Sin apenas dejar que su rostro se aliviara, sigue diciendo que el año 37, las luchas entre los diferentes partidos y organizaciones obreras eran continuas. Todo ello no era nuevo sino posible en una España, que según muchos años antes Emilio Castelar decía que la historia se seguía y se repetía y no sólo eso sino que ahora había empeorado. Después siguió desconcertándonos, pues si bien alaba el dinamismo, la disciplina, la capacidad organizadora del Partido Comunista, así como su comprensión de los problemas militares y políticos en tiempos de guerra. No por todo esto no recataba crítica a los comunistas, pues por razones que en su mayor o menor escala fueron ellos los valederos para el resto de los partidos, se sintieran disminuidos. –«Pues estos se creían con cierto fanatismo, superiores y que su disciplina organizativa era superior a los demás lo que sin la menor duda asustaba al resto de las organizaciones». Y como además ninguno era capaz de sostener una discusión racional, esto no hizo más que perjudicar el desarrollo de guerra. – ¡En una palabra todos pretendieron repartir la piel del león antes de cazarlo!
En efecto. Nos dice con cierta tristeza, que las intransigencias en la guerra española de los comunistas, fue la que provocó la caída del gobierno de Largo Caballero - en mayo de 1937. Y que a raíz de esto también aceleraron los disturbios de Barcelona y de la abortada ofensiva de Extremadura.

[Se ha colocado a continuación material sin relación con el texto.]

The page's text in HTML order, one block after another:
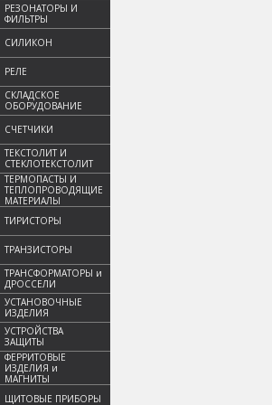
РЕЗОНАТОРЫ И
ФИЛЬТРЫ
СИЛИКОН
РЕЛЕ
СКЛАДСКОЕ
ОБОРУДОВАНИЕ
СЧЕТЧИКИ
ТЕКСТОЛИТ И
СТЕКЛОТЕКСТОЛИТ
ТЕРМОПАСТЫ И
ТЕПЛОПРОВОДЯЩИЕ
МАТЕРИАЛЫ
ТИРИСТОРЫ
ТРАНЗИСТОРЫ
ТРАНСФОРМАТОРЫ и
ДРОССЕЛИ
УСТАНОВОЧНЫЕ
ИЗДЕЛИЯ
УСТРОЙСТВА
ЗАЩИТЫ
ФЕРРИТОВЫЕ
ИЗДЕЛИЯ и
МАГНИТЫ
ЩИТОВЫЕ ПРИБОРЫ

Después de un silencio profundo y con cierto recelo a las cortas explicaciones del conflicto entre las principales ideologías que luchaban por la República. Ante estas explicaciones del abuelo mi amigo Carlos le pide al abuelo explicaciones más profundas al respecto. A lo que él y sin titubeos, pero con el rostro rígido nos dice que España fue el único país donde los “Ácratas” se convirtieron en un poder político, a la vez que negaban toda forma de poder y para él fue esta contradicción una de las causas por las que también la guerra se perdió.

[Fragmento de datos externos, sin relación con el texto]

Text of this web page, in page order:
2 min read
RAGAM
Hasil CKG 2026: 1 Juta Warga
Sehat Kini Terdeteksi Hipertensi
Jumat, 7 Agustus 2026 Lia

« ¿Pero abuelo usted es anarquista?».
– Si es verdad, pero yo por mis responsabilidades no políticas ni militares sino económicas, veo las cosas de diferente manera. – Ósea como dirían algunos. –Yo vi los toros desde la barrera.
– La verdad es que si la vida es complicada la política lo es más, y creo que os será muy difícil comprender, sobre todo a vosotros, golpeados por la propaganda fascista. Pero no obtente y ante vuestra insistencia lo intentaré. Para empezar os diré que somos un país contradictorio. –Donde nunca cabe descartar la verdad más opuesta a la apariencia más notable. – Vivimos de espaldas a Europa y la historia europea anticipase siempre a la nuestra. – Somos un país peninsular. –En una palabra, tenemos, sin serlo las trazas de una isla y en esta isla supuesta que se halla unida al continente al tiempo también está separada del mismo, por razones diversas al convivir o malvivir hechos totalmente diferentes.
Por todo esto en lo que se refiere a lo político, en nuestro país el anarquismo y marxismo son, contradictorios e irreconciliables. Bakunin funda todas sus premisas ideológicas en una certeza y a su vez incontrovertible. Pues mientras para los ácratas, el hombre debe ser libre precisamente por ser bueno, el estado lo corrompe y una sociedad a imagen de su libertad personal lo eximiría de todo vasallaje. Por lo contrario la concesión marxista desconfía de las flaquezas humanas individuales y hace una reverencia a las masas.
– Sí, el problema de la España republicana, debería haber sido el ganar la guerra y unir circunstancialmente las partes políticas diversas. Pero la verdad es que no consiguió identificar jamás los medios propuestos para sus logros. Sus sacrificios fueron tan inciertos como su ineptitud para convivir con sus semejantes ideológicos y a este cambio necesario había que sumar la intolerancia hacia un prójimo que era otro español. En este sentido, al menos, el drama de la República es una tragedia española y, ante todo, lo es de todos nosotros.